Hi, I retested on another machine and can see difference between Fedora 21 and RHEL7. My previous test was on Fedora 21, where it doesn't show that bug, while on RHEL7 the output is this: [hudson@miburman-jon33 bin]$ ./rhqctl status 17:39:04,947 INFO [org.jboss.modules] JBoss Modules version 1.3.3.Final-redhat-1 RHQ Storage Node (pid 12019 ) is ✔running RHQ Server (pid 13787 ) is ✔running JBossAS Java VM child process (pid 13906 ) is ✔running RHQ Agent (pid 14818 ) is ✔running [hudson@miburman-jon33 bin]$ kill -9 12019 [hudson@miburman-jon33 bin]$ cat ../rhq-storage/bin/cassandra.pid 12019[hudson@miburman-jon33 bin]$ ./rhqctl status 17:39:32,742 INFO [org.jboss.modules] JBoss Modules version 1.3.3.Final-redhat-1 RHQ Storage Node (no pid file) is ✘down RHQ Server (pid 13787 ) is ✔running JBossAS Java VM child process (pid 13906 ) is ✔running RHQ Agent (pid 14818 ) is ✔running [hudson@miburman-jon33 bin]$ rm -f ../rhq-storage/bin/cassandra.pid [hudson@miburman-jon33 bin]$ touch ../rhq-storage/bin/cassandra.pid [hudson@miburman-jon33 bin]$ ./rhqctl status 17:40:51,219 INFO [org.jboss.modules] JBoss Modules version 1.3.3.Final-redhat-1 RHQ Storage Node (pid ) is ✔running RHQ Server (pid 13787 ) is ✔running JBossAS Java VM child process (pid 13906 ) is ✔running RHQ Agent (pid 14818 ) is ✔running [hudson@miburman-jon33 bin]$ There seems to be at least different return codes between RHEL and Fedora also: RHEL7: [hudson@miburman-jon33 bin]$ kill -0 kill: usage: kill [-s sigspec | -n signum | -sigspec] pid | jobspec ... or kill -l [sigspec] [hudson@miburman-jon33 bin]$ echo $? 1 [hudson@miburman-jon33 bin]$ Fedora 21: [michael@miranda bin]$ kill -0 kill: usage: kill [-s sigspec | -n signum | -sigspec] pid | jobspec ... or kill -l [sigspec] [michael@miranda bin]$ echo $? 2 [michael@miranda bin]$ So yes, it seems this is platform dependant bug..

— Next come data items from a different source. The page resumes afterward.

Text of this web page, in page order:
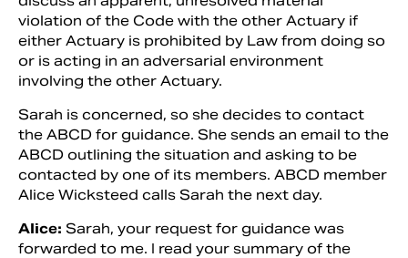
violation of the Code with the other Actuary if
either Actuary is prohibited by Law from doing so
or is acting in an adversarial environment
involving the other Actuary.
Sarah is concerned, so she decides to contact
the ABCD for guidance. She sends an email to the
ABCD outlining the situation and asking to be
contacted by one of its members. ABCD member
Alice Wicksteed calls Sarah the next day.
Alice: Sarah, your request for guidance was
forwarded to me. I read your summary of the

Changed on master: commit 58cdc87e9178ec73e277cbbc3c80d3b9d3516181 Author: Michael Burman <miburman> Date: Thu Nov 27 14:31:12 2014 +0200 [BZ 1155822] Validate that pid is a numeric value
branch: release/jon3.3.x link: https://github.com/rhq-project/rhq/commit/8de7831d8 time: 2015-01-08 23:44:47 +0100 commit: 8de7831d880d440ec371c2a37fc518b32bac89d5 author: Michael Burman - miburman message: [BZ 1155822] Validate that pid is a numeric value (cherry picked from commit 58cdc87e9178ec73e277cbbc3c80d3b9d3516181) Signed-off-by: Libor Zoubek <lzoubek>
Moving to ON_QA as available for test with the latest 3.3.1.ER01 bits from here: http://download.devel.redhat.com/brewroot/packages/org.jboss.on-jboss-on-parent/3.3.0.GA/12/maven/org/jboss/on/jon-server-patch/3.3.0.GA/jon-server-patch-3.3.0.GA.zip
Created attachment 984763 [details] fed20_status.log
Created attachment 984764 [details] rhel6-status.log
Created attachment 984765 [details] rhel7_status.log
verified on rhel6, rhel7 and fedora20. logs attached.